■ Directions ■
The whole listing should be retyped word for word, apart from the pictures it holds.

== Segment start ==

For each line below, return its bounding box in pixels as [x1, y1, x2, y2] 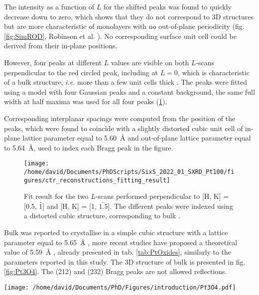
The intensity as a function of [4, 1, 94, 11]
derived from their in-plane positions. [4, 40, 118, 51]
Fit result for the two [24, 191, 89, 201]
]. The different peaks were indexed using [108, 200, 233, 211]
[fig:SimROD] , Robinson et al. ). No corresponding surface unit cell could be [4, 30, 237, 41]
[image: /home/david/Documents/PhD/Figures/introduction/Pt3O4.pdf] [4, 284, 236, 292]
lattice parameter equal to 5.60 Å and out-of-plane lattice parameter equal [22, 133, 251, 143]
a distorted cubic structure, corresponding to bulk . [24, 210, 180, 221]
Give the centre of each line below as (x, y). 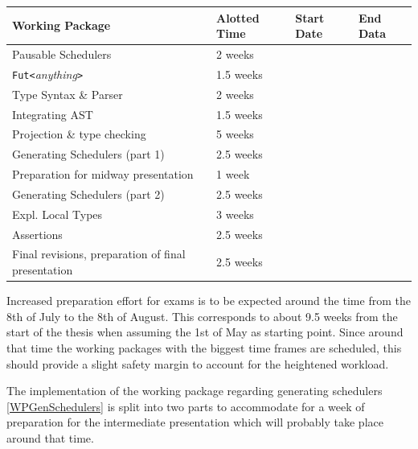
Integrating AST (53, 114)
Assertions (37, 234)
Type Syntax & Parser (68, 94)
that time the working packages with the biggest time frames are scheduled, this (204, 347)
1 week (233, 174)
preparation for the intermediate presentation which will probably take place (195, 422)
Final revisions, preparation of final (99, 254)
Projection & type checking (79, 134)
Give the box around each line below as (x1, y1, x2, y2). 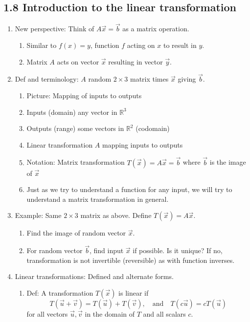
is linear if (118, 287, 149, 298)
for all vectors (26, 308, 68, 319)
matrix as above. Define (80, 210, 152, 220)
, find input (89, 245, 124, 256)
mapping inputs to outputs (102, 139, 183, 150)
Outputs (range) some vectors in (26, 123, 124, 133)
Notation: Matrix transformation (26, 157, 125, 167)
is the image (209, 157, 246, 167)
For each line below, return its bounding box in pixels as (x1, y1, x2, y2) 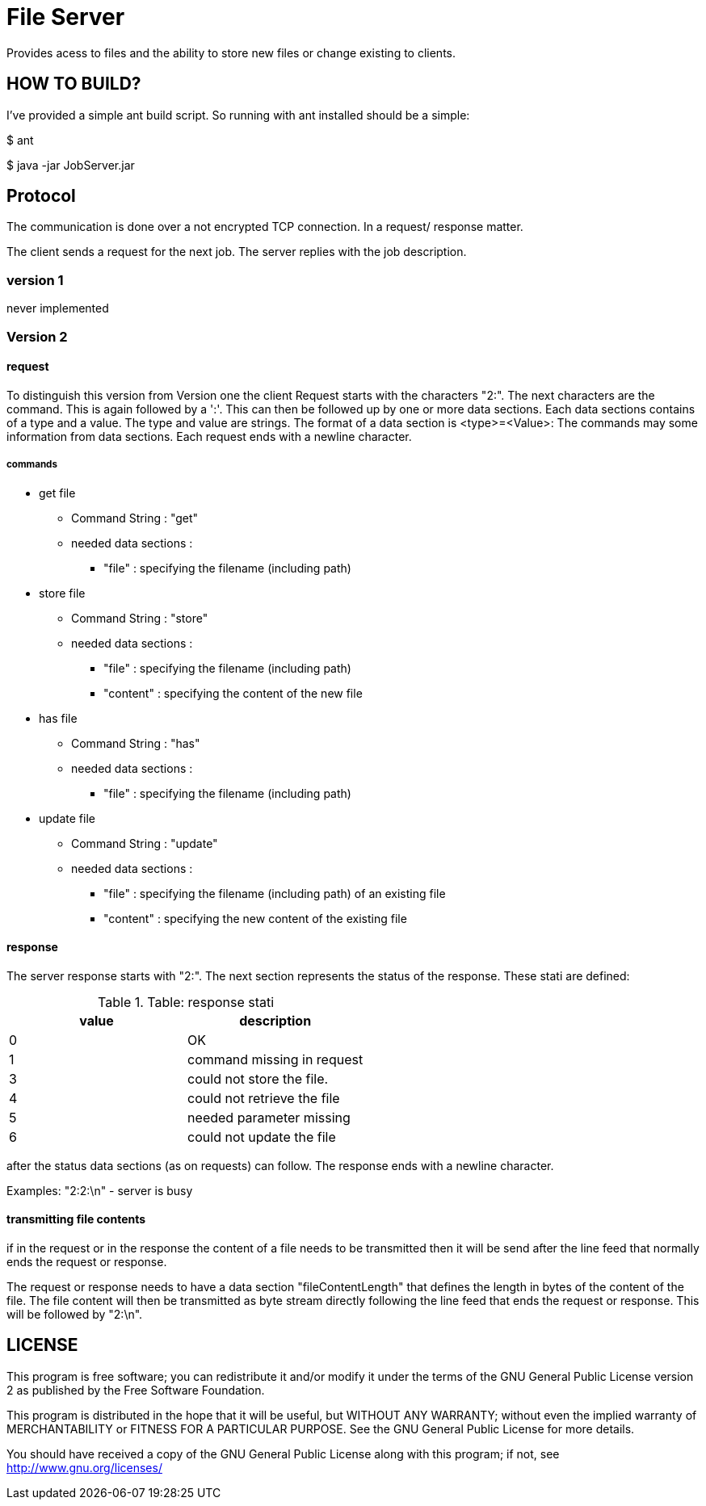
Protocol (6, 186, 76, 207)
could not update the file (187, 1128, 336, 1145)
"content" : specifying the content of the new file (103, 686, 363, 700)
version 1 (6, 271, 64, 288)
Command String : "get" (71, 510, 199, 525)
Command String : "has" (71, 736, 200, 750)
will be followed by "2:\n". (6, 1307, 143, 1321)
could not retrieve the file (187, 1089, 340, 1106)

== Segment end ==

■ Task result ■
For each line below, return its bounding box in pixels as [x1, y1, x2, y2] 
The intensity as a function of [4, 1, 94, 11]
derived from their in-plane positions. [4, 40, 118, 51]
Fit result for the two [24, 191, 89, 201]
]. The different peaks were indexed using [108, 200, 233, 211]
[fig:SimROD] , Robinson et al. ). No corresponding surface unit cell could be [4, 30, 237, 41]
[image: /home/david/Documents/PhD/Figures/introduction/Pt3O4.pdf] [4, 284, 236, 292]
lattice parameter equal to 5.60 Å and out-of-plane lattice parameter equal [22, 133, 251, 143]
a distorted cubic structure, corresponding to bulk . [24, 210, 180, 221]
Give the centre of each line below as (x, y). 
Integrating AST (53, 114)
Assertions (37, 234)
Type Syntax & Parser (68, 94)
that time the working packages with the biggest time frames are scheduled, this (204, 347)
1 week (233, 174)
preparation for the intermediate presentation which will probably take place (195, 422)
Final revisions, preparation of final (99, 254)
Projection & type checking (79, 134)
Give the box around each line below as (x1, y1, x2, y2). 
is linear if (118, 287, 149, 298)
for all vectors (26, 308, 68, 319)
matrix as above. Define (80, 210, 152, 220)
, find input (89, 245, 124, 256)
mapping inputs to outputs (102, 139, 183, 150)
Outputs (range) some vectors in (26, 123, 124, 133)
Notation: Matrix transformation (26, 157, 125, 167)
is the image (209, 157, 246, 167)
For each line below, return its bounding box in pixels as (x1, y1, x2, y2) 
Protocol (6, 186, 76, 207)
could not update the file (187, 1128, 336, 1145)
"content" : specifying the content of the new file (103, 686, 363, 700)
version 1 (6, 271, 64, 288)
Command String : "get" (71, 510, 199, 525)
Command String : "has" (71, 736, 200, 750)
will be followed by "2:\n". (6, 1307, 143, 1321)
could not retrieve the file (187, 1089, 340, 1106)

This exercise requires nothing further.